DeanBH said:
i have shown my working, i just tried to factorize in a way that would give me the co-efficients of x and y properly,
x^2 + y^2 + 2x -12y + 12 = 0
which is the same as x^2+ 2x+ y^2- 12y= -12
(x-a)^2 + (y-b)^2 = r^2 in that form.
why doesn't this work.
(x+1) + (y-6)
?? Did you mean (x+1)^2+ (y- 6)^2?
this gives you your x^2 your 2x and a +1 Gives you y^2 and -12y and a +36
i did (x + 1) because it gives you the 2x and the x^2 of the equation, but it also gives +1, i kept this on the left side of the equation so i ended up with +13 there. i then did the same for (y-6) and ended up with 36+13 on the left side of the equation which is 49.
Did you notice that you never do say
what equation you wound up with?
Okay, (x+ 1)^2+ (y- 6)^2= x^2+ 2x+ 1+ y^2- 12y+ 36= what?
Since, in order to "complete the square" with x^2+ 2x, you have to add 1, and, in order to "complete the square" with y^2- 12y, you have to add 36, you have to add add a total of 37.

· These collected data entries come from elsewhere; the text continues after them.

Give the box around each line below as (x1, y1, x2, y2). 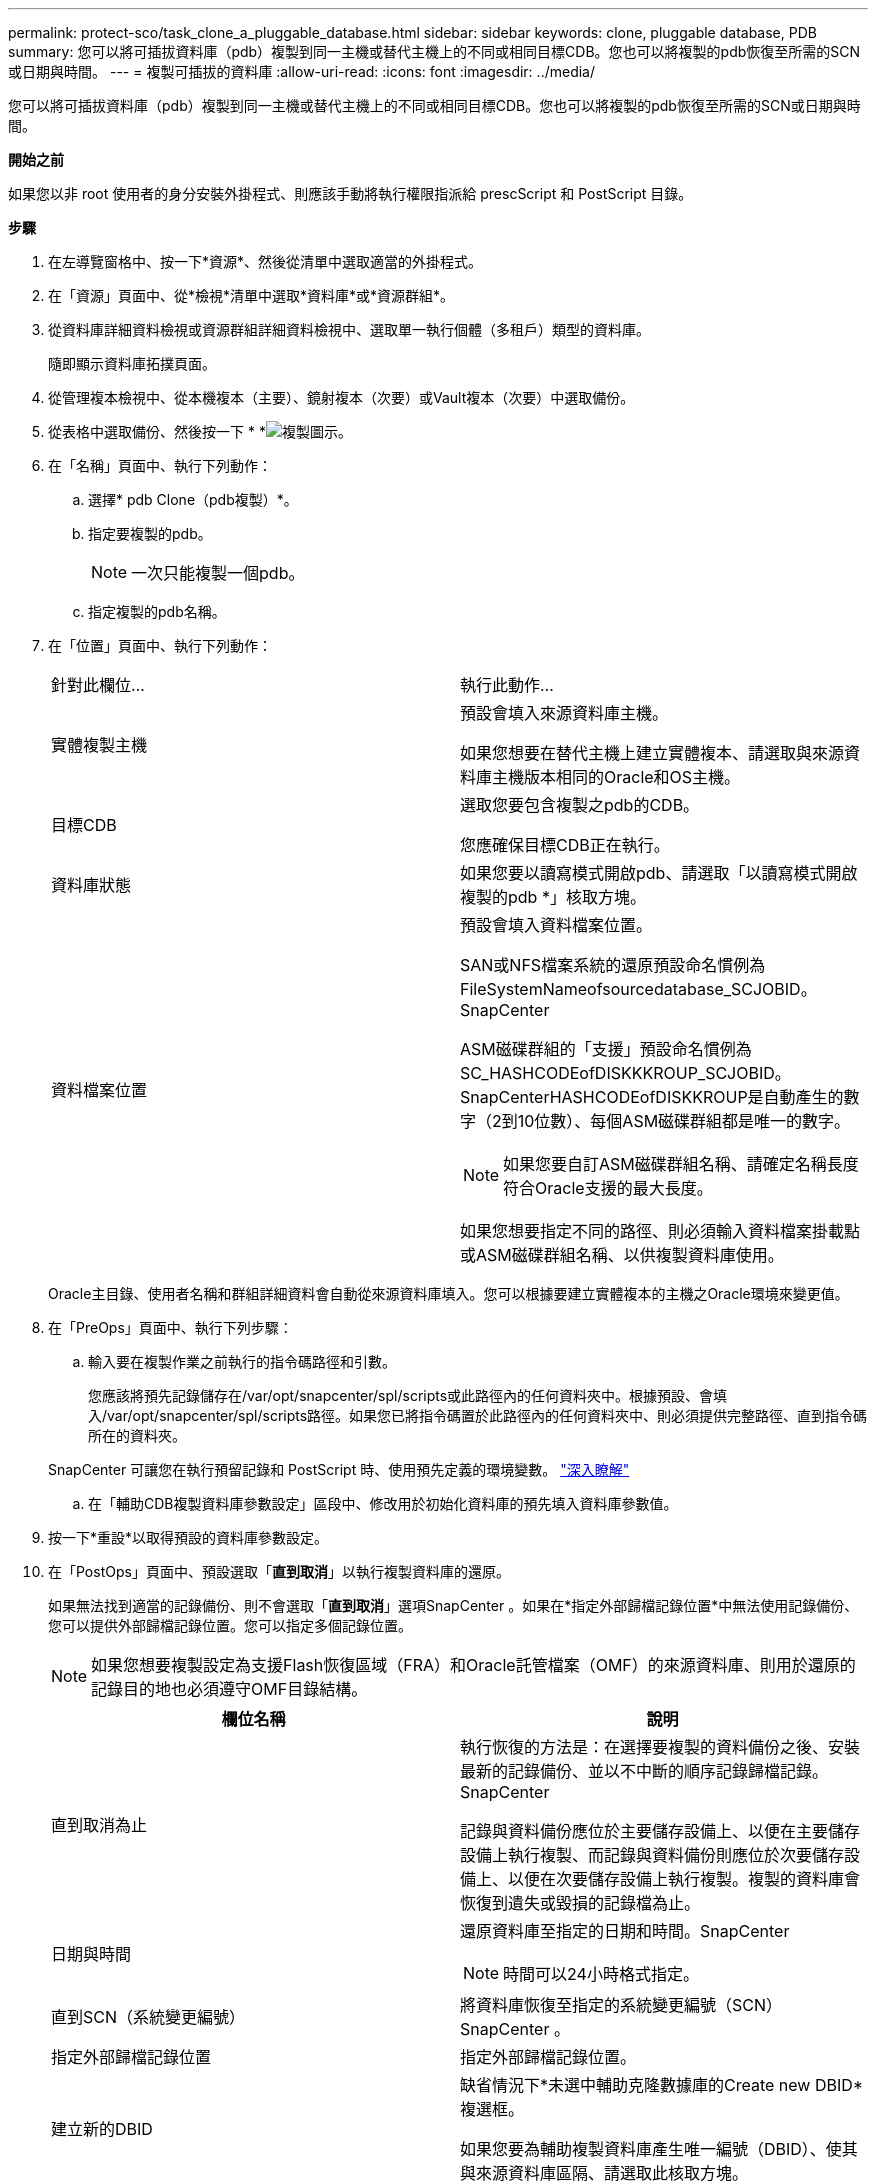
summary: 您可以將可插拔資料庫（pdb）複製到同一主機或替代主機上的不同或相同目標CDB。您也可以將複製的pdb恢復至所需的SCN (8, 43, 861, 60)
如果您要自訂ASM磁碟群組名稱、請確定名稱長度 (503, 1154, 859, 1174)
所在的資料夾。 (88, 1427, 186, 1444)
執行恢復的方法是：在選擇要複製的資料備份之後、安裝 (460, 1737, 861, 1757)
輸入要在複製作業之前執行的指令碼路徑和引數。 (88, 1353, 396, 1370)
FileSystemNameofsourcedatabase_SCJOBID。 (460, 979, 817, 999)
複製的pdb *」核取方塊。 (460, 887, 646, 907)
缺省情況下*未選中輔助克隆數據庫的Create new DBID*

You started with x^2+ 2x+ y^2- 12y= -12. Adding 37 to both sides of that gives
(x+ 1)^2+ (y- 6)^2= 37-12= 25. You have -12+ 1+ 36, not 12+ 36+ 1, because they are on the
right side of the equation.
The other way you have done this was, with your original equation, x^2+ y^2+ 2x- 12y+ 12= 0 is to recognize that you need a total of 36+ 1= 37 on left side. Since you already have 12, you need to add 37- 12= 25 to both sides:
x^2+ y^2+ 2x- 12y+ 12+ 25= 25 or (x^2+ 2x+ 1)+ (y^2- 12y+ 36)= (x+1)^2+ (y- 6)^2= 25.